[Data items]
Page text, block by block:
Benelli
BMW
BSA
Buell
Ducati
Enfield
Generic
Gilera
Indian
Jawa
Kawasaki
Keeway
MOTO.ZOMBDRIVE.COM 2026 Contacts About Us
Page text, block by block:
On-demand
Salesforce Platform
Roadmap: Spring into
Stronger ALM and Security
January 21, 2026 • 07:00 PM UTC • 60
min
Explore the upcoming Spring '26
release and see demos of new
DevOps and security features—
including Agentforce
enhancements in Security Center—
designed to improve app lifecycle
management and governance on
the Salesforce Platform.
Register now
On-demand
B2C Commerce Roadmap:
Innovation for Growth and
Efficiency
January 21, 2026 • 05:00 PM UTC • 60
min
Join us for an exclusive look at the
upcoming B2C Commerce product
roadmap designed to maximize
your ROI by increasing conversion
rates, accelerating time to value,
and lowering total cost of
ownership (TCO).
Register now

* * *

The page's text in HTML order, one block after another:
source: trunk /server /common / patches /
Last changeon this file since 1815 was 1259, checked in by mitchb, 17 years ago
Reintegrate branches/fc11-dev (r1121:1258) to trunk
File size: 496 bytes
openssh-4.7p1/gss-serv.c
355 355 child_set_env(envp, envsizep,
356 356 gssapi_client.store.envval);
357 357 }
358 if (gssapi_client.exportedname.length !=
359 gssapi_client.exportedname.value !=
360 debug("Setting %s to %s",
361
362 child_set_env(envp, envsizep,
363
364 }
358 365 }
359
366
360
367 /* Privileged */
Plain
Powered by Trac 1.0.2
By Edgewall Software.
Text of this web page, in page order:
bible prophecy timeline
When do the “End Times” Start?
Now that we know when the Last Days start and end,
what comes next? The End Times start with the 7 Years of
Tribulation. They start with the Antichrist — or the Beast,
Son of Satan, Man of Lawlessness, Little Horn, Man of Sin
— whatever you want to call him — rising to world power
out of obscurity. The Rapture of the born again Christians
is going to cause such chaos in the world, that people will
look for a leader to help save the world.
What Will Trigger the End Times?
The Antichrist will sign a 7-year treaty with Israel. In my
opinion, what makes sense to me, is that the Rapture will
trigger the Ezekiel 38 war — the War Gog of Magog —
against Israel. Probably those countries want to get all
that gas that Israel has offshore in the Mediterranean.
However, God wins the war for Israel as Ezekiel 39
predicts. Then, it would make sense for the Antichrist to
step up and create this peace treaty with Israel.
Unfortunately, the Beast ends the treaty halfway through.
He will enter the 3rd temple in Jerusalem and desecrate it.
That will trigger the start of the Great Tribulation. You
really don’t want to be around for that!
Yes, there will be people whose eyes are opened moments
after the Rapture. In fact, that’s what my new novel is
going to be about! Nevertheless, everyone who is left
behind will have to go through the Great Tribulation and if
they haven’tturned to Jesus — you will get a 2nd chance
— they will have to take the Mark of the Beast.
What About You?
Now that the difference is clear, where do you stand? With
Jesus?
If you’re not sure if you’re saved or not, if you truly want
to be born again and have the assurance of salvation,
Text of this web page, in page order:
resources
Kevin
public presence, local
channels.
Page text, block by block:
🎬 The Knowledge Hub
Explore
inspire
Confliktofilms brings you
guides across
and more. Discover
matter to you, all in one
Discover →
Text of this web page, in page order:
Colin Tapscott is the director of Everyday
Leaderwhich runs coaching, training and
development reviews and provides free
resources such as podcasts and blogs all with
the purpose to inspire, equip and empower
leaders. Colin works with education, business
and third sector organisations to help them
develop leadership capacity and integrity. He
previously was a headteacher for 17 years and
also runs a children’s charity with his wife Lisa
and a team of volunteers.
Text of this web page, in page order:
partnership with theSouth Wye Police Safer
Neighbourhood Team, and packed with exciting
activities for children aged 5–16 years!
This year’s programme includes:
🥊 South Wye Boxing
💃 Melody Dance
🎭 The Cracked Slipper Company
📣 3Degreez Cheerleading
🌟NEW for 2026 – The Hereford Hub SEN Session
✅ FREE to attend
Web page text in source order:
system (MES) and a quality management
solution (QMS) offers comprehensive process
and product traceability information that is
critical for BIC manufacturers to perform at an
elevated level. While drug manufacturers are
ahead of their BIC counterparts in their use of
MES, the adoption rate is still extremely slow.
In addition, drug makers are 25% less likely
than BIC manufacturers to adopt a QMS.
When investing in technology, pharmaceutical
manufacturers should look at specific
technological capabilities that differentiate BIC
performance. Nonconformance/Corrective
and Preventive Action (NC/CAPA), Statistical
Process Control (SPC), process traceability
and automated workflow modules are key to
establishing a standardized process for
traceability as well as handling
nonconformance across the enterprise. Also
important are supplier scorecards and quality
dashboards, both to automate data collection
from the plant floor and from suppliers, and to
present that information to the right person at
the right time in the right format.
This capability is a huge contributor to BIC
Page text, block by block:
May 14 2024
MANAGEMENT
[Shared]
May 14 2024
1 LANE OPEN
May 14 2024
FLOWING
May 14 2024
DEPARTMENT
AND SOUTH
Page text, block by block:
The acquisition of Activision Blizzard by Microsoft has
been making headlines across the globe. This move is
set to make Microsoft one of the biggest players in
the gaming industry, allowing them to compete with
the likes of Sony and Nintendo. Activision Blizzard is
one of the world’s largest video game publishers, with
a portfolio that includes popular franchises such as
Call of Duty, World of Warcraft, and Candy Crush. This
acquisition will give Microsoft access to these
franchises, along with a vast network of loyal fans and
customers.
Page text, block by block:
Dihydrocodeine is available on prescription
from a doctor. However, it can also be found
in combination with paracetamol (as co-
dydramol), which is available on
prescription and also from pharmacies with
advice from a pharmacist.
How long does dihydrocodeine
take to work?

## DIRECTIONS
Pull out the lines above in which the word "across" appears.

## RESULT OF THE TASK
guides across
nonconformance across the enterprise. Also
been making headlines across the globe. This move is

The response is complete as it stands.